До декабря Слава ходил в военной форме. Бродя с места на место, читал в газетах все более и более трусливые речи. Вернуться туда? На юг? Несмотря ни на что, вернуться, где слова «не пройдут» не потеряли до сих пор своей силы? В декабре он заболел воспалением легких и, совсем упав духом, провалялся целую зиму. «Зачем жить?» — думал он в жару, и вдруг ему захотелось отказаться от всего, уйти, уйти туда, где мысли и вещи навсегда теряют свой облик. В мартовский день, в грозу, громыхавшую за окном комнаты, где он лежал, кто-то сказал, что пришли немцы. Как мутный, грязный вал, проносилось все это над пылающей от жара головой Славы. Фронта не было. Мир так непоправимо изменил себе, что вся жизнь потеряла смысл. А по ночам перед ним в горячечном бреду вставали из кровавого тумана те четверо — Матья, Дарко, Мишко, Иван — уже без винтовок, без пулеметов, в перевязках, сквозь которые сочилась кровь. Они вставали перед ним, укоризненно качая отяжелевшими головами, а потом, поддерживая друг друга, уносились в печальном хороводе куда-то вдаль, туда, где все поглощает безликий туман небытия.

Почему, над чем они качают головами? Над Прагой? Над фронтом, павшим без единого выстрела? Надо мной? Над нами всеми? Над Мадридом, который предала Прага?

Выздоравливал он туго, истомленный ночными кошмарами. Потом, как-то в апреле, его товарищ врач пришел к нему не в обычный час.

— Уходи. Тебя уже ищут…

Он сразу понял. И первым движением его ослабевшей воли было — смириться. Все равно, пусть приходят.

Вспоминая об этом сейчас, в конце октября тридцать девятого года, Слава усмехается. Из окна чужой квартиры на Градчанах, над Прагой он прощается с этим городом. Сейчас он здоров, полон сил, тверд и уверен в себе, как тогда. Пять месяцев бродил он по Высочине, всей грудью вдыхал воздух пастбищ, разговаривал с крестьянами, которым опостылела война. Надо набраться сил, побольше сил, — твердил он себе в долгих блужданиях под ярким солнцем, швыряя камни на пустынных полянках, в предвидении будущих гранат. И трогал в кармане на груди письмецо, пришедшее в мае, после долгого пути. Письмо со штампом Белграда.

«Конструкция рухнула. Плохой расчет. Готовим новые».

Больше ничего. Только четыре подписи. Четыре имени. После стольких встреч с мертвыми — живое, радостное письмо. Он хотел ответить им, каждый день думал о них. Месяц тому назад они снова написали ему. И снова по тому же старому адресу общежития.

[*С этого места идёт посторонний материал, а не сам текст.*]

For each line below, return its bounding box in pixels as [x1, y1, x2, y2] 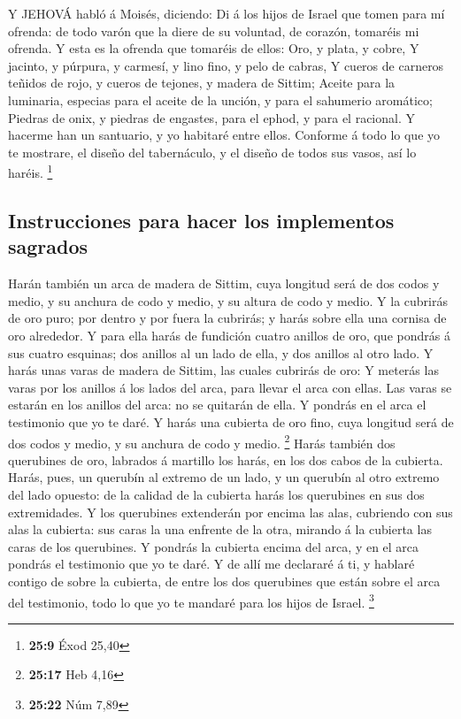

«Едем на новый монтаж. Нужен еще один конструктор».

Они звали его. Несмотря на опасность, он вернулся в Прагу, в волчий капкан. Лихорадочно искал связь — нашел. Теперь он уже знает, куда ехать. Его скорый поезд уходит в девять часов вечера.

— Если тебе повезет, через неделю будешь в Белграде, — сказал ему связной. — Куда придется ехать дальше — неизвестно. В Белграде наши скажут, — добавил он.

Слава получил инструкции. Но он не думает о каких-то анонимных «наших», а с упорной уверенностью повторяет четыре дорогих имени. Все скажут ему они. Они лучше знают, куда ехать. Где найти третий фронт, который не падет.

Вечереет. Город, потонувший в сумерках, уже простился с ним. Слава уже не видит башен, о которых не устанет вспоминать. Завтра на рассвете он будет в другом месте, где еще не ступала его нога, среди людей, чьи лица он не может себе представить. Прощай, Прага! А может, я и вернусь когда-нибудь…

Сегодня двадцать восьмое октября тридцать девятого года. Вечер. Слава с чемоданчиком в руке садится в трамвай на Градчанской площади, мысленно уже оторвавшись от этого города. Твердит про себя адреса, которые нужно знать наизусть. Но кондуктор, у которого он покупает билет, вдруг спрашивает:

— У вас нет трехцветной ленты?

— Нет, — отрицательно качает он головой и только теперь вспоминает, что без конца видел сегодня красно-сине-белую ленточку на лацканах своих соседей, на женских пальто, на шляпах молодых рабочих. Город празднует свой национальный праздник. Празднует молчаливо и упрямо. Но перед Славой лежит ясно намеченный путь. В семь часов надо быть на вокзале. Ни минутой позже. Молодая женщина встает, подходит к нему, достает из сумочки кусок трехцветной ленты и глядит ему в лицо широко открытыми темными глазами.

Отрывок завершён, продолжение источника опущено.